__EXERCISE PROMPT__: Transcribe the full listing exactly, and drop every picture.

__STUDY MATERIAL__:

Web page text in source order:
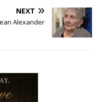
NEXT
Alexander
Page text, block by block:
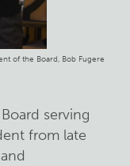
of the Board, Bob Fugere
serving
from late
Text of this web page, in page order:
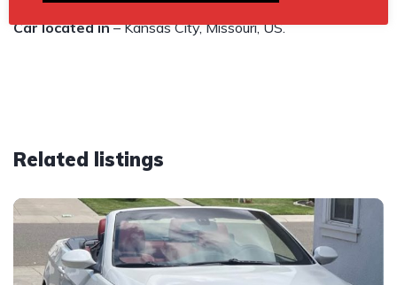
Car located in– Kansas City, Missouri, US.
Related listings
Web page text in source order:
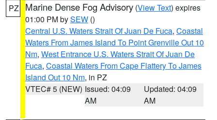
PZ Marine Dense Fog Advisory (View Text) expires
01:00 PM bySEW ()
Central U.S. Waters Strait Of Juan De Fuca, Coastal
Waters From James Island To Point Grenville Out 10
Nm, West Entrance U.S. Waters Strait Of Juan De
Fuca, Coastal Waters From Cape Flattery To James
Island Out 10 Nm, in PZ
VTEC# 5 (NEW) Issued: 04:09
AM
Updated: 04:09
AM
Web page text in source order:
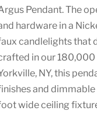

__SOLVED PROBLEM__:
Web page text in source order:
NEXT
Alexander
Page text, block by block:
of the Board, Bob Fugere
serving
from late
Text of this web page, in page order:
Car located in– Kansas City, Missouri, US.
Related listings
Web page text in source order:
PZ Marine Dense Fog Advisory (View Text) expires
01:00 PM bySEW ()
Central U.S. Waters Strait Of Juan De Fuca, Coastal
Waters From James Island To Point Grenville Out 10
Nm, West Entrance U.S. Waters Strait Of Juan De
Fuca, Coastal Waters From Cape Flattery To James
Island Out 10 Nm, in PZ
VTEC# 5 (NEW) Issued: 04:09
AM
Updated: 04:09
AM
Web page text in source order:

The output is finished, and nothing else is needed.